# Clutch problems, do i need a new one?



## michelle789 (11 Feb 2009)

Hi,

Hoping someone can help. over the past two weeks or so im finding it sometimes very hard to put the car into 1st and 2nd gear. like this afternoon i had reversed out from a car parking space and it took me 6 attemps to get into 1st gear  the car is a 07 peugeot 407 had it from new milege is nearly 50.000km. 

getting into 3rd,4th,5th gear and reverse is no problem at all. i do alot of town driving aswell as motorway mainly town.

also when i can home now i noticed the fan was louder that normal..in the407 the fan seems to stay on a while once the car is turned of but it was louder than normal i could actually still here it when i closed the front door.

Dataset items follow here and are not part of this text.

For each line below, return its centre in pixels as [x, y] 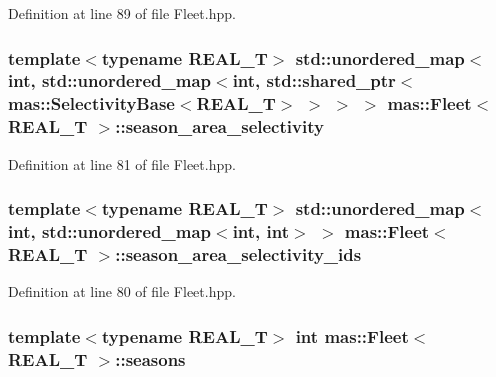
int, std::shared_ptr [314, 80]
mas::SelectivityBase [91, 103]
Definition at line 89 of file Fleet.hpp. [122, 13]
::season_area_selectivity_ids [238, 253]
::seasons [150, 358]
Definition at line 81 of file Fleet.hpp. [122, 163]
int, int [261, 231]
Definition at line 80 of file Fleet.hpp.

Any idea's appreciated? anyone know how much a new clutch is?


----------



## tyrekicker (11 Feb 2009)

I thought that the sign of a clutch going was when you put your foot down the engine revs but the power doesn't kick in. Dangerous when you go to overtake, etc..


----------



## Smashbox (11 Feb 2009)

Would that maybe be a problem with the gearbox itself?!


----------



## baldyman27 (11 Feb 2009)

Smashbox said:


> Would that maybe be a problem with the gearbox itself?!


 
How did you come up with your alias Smashbox?!!! Sounds like a gearbox problem to me too. If its a 07, then presumably its still under warranty, even if it isn't I'd be surprised if Peugeot wouldn't cover at least part of the cost.


----------



## michelle789 (11 Feb 2009)

tyrekicker said:


> I thought that the sign of a clutch going was when you put your foot down the engine revs but the power doesn't kick in. Dangerous when you go to overtake, etc..

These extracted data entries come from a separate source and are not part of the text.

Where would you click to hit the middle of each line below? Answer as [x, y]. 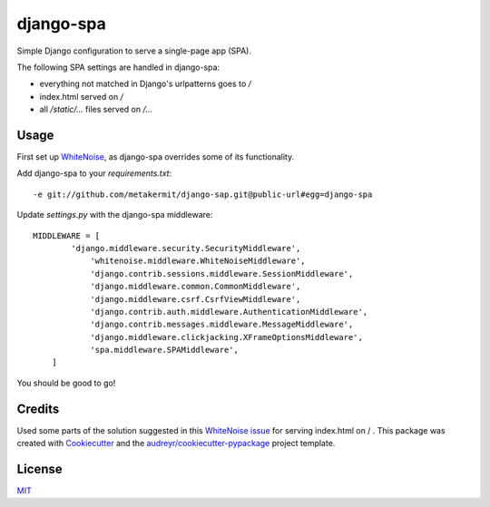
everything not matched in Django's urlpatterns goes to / [145, 84]
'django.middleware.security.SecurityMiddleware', [186, 248]
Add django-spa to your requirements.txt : [94, 173]
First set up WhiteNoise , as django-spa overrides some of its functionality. [156, 157]
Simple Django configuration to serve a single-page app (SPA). [134, 51]
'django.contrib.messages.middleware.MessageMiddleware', [222, 325]
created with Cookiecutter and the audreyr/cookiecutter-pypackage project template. [176, 444]
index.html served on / [82, 96]

Hi tyrekicker, i havent a clue what the signs are!! all i know is im scared to even drive the car now in case i cant get into gear!!  



Smashbox said:


> Would that maybe be a problem with the gearbox itself?!

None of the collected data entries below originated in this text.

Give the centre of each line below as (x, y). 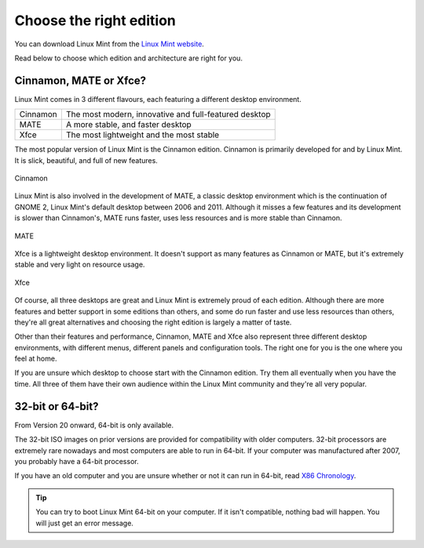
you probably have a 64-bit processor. (77, 461)
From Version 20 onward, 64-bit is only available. (94, 425)
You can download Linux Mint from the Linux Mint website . (109, 44)
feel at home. (36, 359)
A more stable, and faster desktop (128, 125)
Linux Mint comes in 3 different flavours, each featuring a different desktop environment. (158, 99)
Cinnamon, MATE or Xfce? (80, 80)
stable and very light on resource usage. (80, 265)

Hi smashbox, i havent a clue car was fine up until recently no problem what so ever. 

i thought maybe it was the cold but i dont know  id just like to have a idea before i bring it to a dealer because i dont have the money really


----------



## michelle789 (11 Feb 2009)

yeah its still under warranty by just a few months!!


----------



## tyrekicker (11 Feb 2009)

Take it in to the dealer. Whether it's clutch or gearbox, it should be covered by warranty.


----------



## baldyman27 (11 Feb 2009)

michelle789 said:


> yeah its still under warranty by just a few months!!


 
Go in with it straight away so, its pretty much definitely the gearbox, an expensive item. Let us know how you get on.


----------



## CCOVICH (11 Feb 2009)

Sounds like it could be issues with the gear(box) linkage-sounds very like an issue I had with 4th and gear.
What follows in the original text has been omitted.